Many economists and investors expected CPI inflation to rise smoothly due to an increase in electricity and gas prices. After droughts in US and Russia and light monsoons in India, a further rise in food prices has also been anticipated. The Bank of England, having been witnessed a CPI inflation above the 2% target for more than three years, now expects inflation to fall back in the autumn of 2014.

Stubborn inflation deterred some policy-makers from approving another cash boost for the economy in November, and this month the Bank again voted against more government bond purchases.

Economists are divided over whether quantitative easing (the Bank of England purchasing treasuries, lowering their yields and boosting bank lending to households and businesses) does much to support growth and jobs, and some fear it has only lifted inflation. A quarterly BoE report released on Tuesday concluded that QE succeeded in increasing money supply throughout its three rounds.

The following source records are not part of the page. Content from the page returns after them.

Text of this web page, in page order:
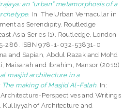
an “urban” metamorphosis of a
In: The Urban Vernacular in
as Serendipity. Routledge
Asia Series (1). Routledge, London
286. ISBN 978-1-032-53831-0
and Sapian, Abdul Razak and Mohd
Maisarah and Ibrahim, Mansor (2016)
masjid architecture in a
making of Masjid Al-Falah. In:
Perspectives and Writings
Kulliyyah of Architecture and
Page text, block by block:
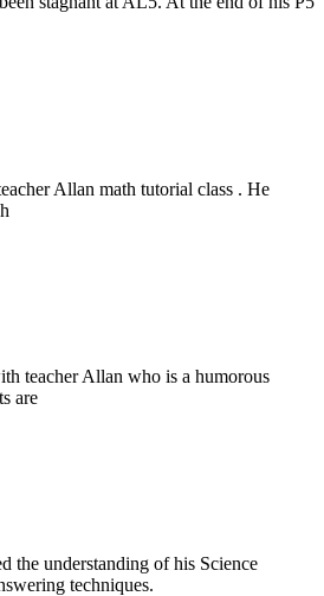
Allan math tutorial class . He
teacher Allan who is a humorous
are
the understanding of his Science
techniques.
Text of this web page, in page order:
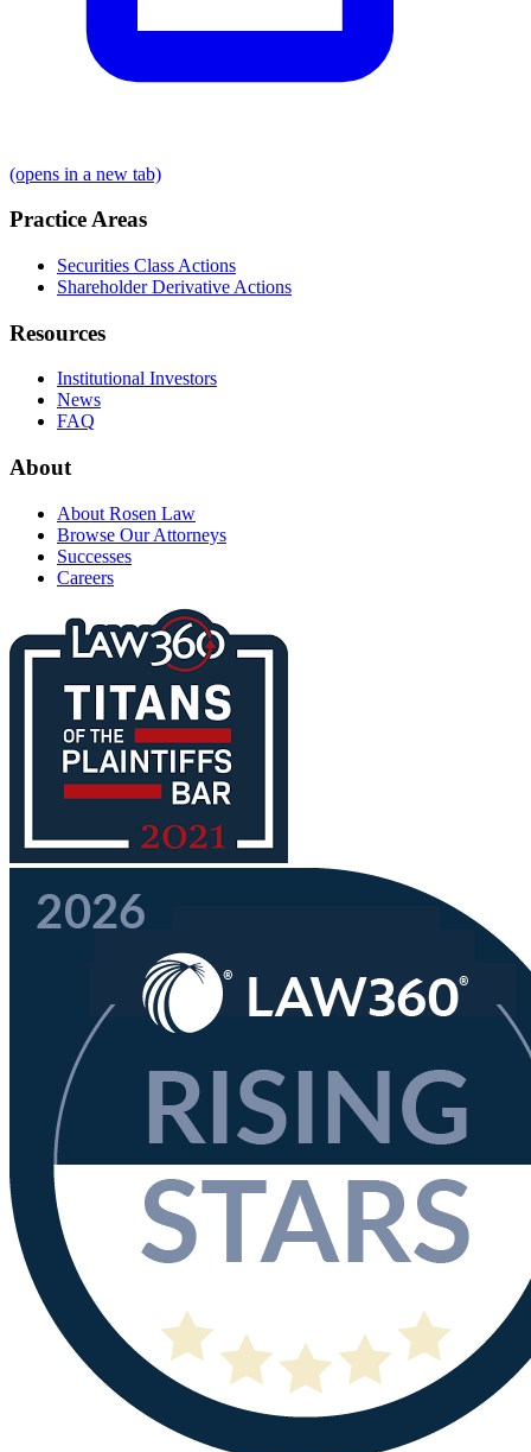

Recently the Bank of England has tolerated high inflation because of the depressed state of the economy, which led the Bank to overestimate how quickly CPI would return to its normal target. Mark Carney, the governor of the Canadian central bank who will take over Sir Mervin King in June, has already hinted at the possibility to scrap the inflation target and replace it with one based on nominal GDP (not adjusted for inflation). The move would enable the Bank to tolerate higher inflation in a period of recession, to inject some more money into the real economy and to act more aggressively against an economic slump.